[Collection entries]
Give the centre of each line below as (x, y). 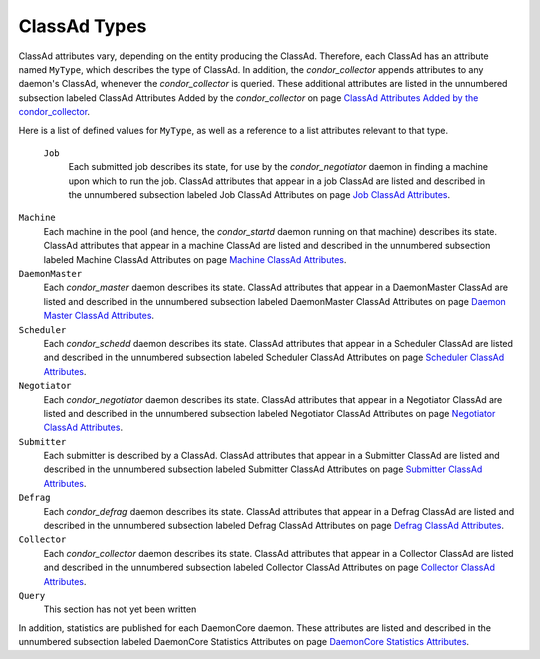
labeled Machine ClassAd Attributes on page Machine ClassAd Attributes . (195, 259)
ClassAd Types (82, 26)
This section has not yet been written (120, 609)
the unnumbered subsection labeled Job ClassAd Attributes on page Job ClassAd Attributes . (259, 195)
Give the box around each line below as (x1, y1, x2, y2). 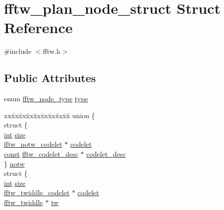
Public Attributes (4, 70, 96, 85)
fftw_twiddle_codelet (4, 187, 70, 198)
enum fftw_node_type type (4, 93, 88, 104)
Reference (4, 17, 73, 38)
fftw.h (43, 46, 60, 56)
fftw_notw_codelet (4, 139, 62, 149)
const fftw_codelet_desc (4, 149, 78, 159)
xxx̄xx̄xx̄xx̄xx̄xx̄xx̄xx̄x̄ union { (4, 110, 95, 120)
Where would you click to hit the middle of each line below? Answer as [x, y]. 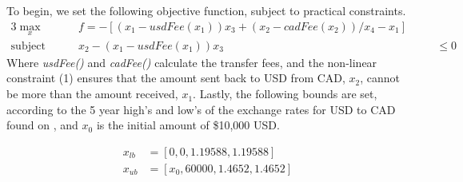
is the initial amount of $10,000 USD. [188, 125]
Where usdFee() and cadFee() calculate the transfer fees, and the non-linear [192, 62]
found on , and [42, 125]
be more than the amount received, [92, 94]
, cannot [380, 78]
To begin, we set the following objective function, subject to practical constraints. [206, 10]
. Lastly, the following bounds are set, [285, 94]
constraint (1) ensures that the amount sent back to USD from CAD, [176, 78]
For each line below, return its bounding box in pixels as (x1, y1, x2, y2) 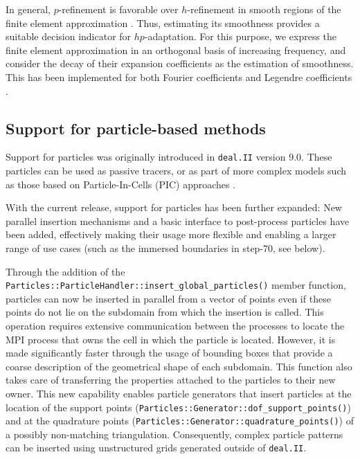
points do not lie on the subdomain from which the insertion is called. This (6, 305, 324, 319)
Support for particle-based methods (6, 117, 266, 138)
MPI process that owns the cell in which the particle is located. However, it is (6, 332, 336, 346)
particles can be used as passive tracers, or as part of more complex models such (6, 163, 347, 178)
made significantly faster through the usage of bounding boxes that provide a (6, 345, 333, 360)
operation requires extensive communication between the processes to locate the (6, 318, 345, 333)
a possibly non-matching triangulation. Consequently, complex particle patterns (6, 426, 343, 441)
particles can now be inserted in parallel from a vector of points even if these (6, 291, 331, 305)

Aim of the task: Repeat exactly the lines above, from the line that contains "Where would you" down through the line that contains "cannot [380, 78]". Include both of those lines and none of the pictures.

Written answer:
Where would you click to hit the middle of each line below? Answer as [x, y]. 
is the initial amount of $10,000 USD. [188, 125]
Where usdFee() and cadFee() calculate the transfer fees, and the non-linear [192, 62]
found on , and [42, 125]
be more than the amount received, [92, 94]
, cannot [380, 78]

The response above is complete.